骨付きの鶏もも肉の皮の表面に包丁の先でブスブス、

厚手のビニル袋にヨーグルト、カレー粉、クミンシード、チリペッパー、

パプリカ、レモン汁、にんにく、しょうがのすりおろし、

蜂蜜などを合わせたスパイシーなマリネ液に一晩漬けこみます。

しっかり、ゆっくり、しみこませるのがポイント。

あとは翌日、マリネ液をそっとぬぐい天板に並べ、

そのまわりにオリーブオイルと塩胡椒をまとわせたじゃがいもと

赤と黄色のパプリカを置いて高温のオーブンで45分ほど焼けば完成。

焼ける間にそのほかのお料理を作れるから

日本の主婦にはタンドールよりもオーブンが便利かな(笑)。

う~ん・・・秋の予感が漂う北海道のキッチンから

北インドはパンジャブ州のスパイシーな香りが漂ってくる。

さあ、焼き上がりました~。

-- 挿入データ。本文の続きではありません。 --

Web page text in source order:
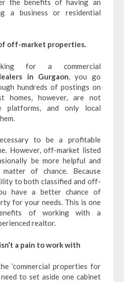
the benefits of having an
a business or residential
off-market properties.
for a commercial
in Gurgaon, you go
hundreds of postings on
homes, however, are not
platforms, and only local
to be a profitable
However, off-market listed
be more helpful and
of chance. Because
to both classified and off-
have a better chance of
for your needs. This is one
of working with a
realtor.
a pain to work with
‘commercial properties for
to set aside one cabinet
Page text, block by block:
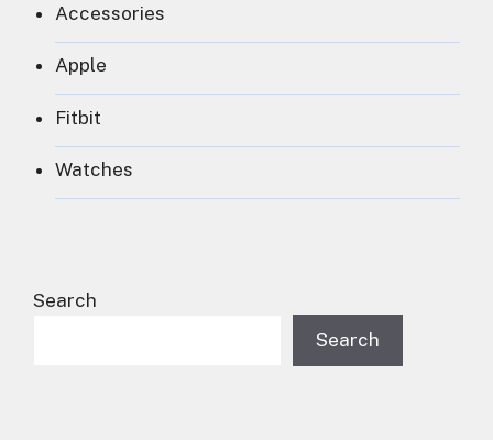
Accessories
Apple
Fitbit
Watches
Search
Search
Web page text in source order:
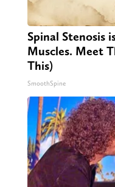
Spinal Stenosis
Muscles. Meet
This)
SmoothSpine

召し上がれ~。

う~ん!薫り高いチキンはほろほろ骨がはずれて中までしっとり。

じゃがいもはほっこり、パプリカは果物のように甘くなっている。

美味しんだよ、野宮的タンドリーチキンは(笑)。

ちなみにタンドリーチキンは骨付きがお約束。

骨なし鶏肉だと「チキン・ティッカ」という名前になるらしい。

一晩マリネした鶏肉は骨までしっかり味が浸み込んでいて、

ワイルドにしゃぶりつきたくなるくらい(笑)。

お行儀なんか気にしないでワイワイかぶりつくのにぴったりのメイン料理。

カジュアルな家族パーティーは楽しく過ぎていくのでした。

来年も夏の終わり、

新涼の季節にまた作ろうっと。

前向きに新しい季節を向かえるポジティブ料理。

新涼タンドリー、絶品でございました~。

(写真は)

壺釜(タンドール)なしでも

オーブンがあればできちゃうもん。

野宮的タンドリーチキン。

サンドイッチにしても美味。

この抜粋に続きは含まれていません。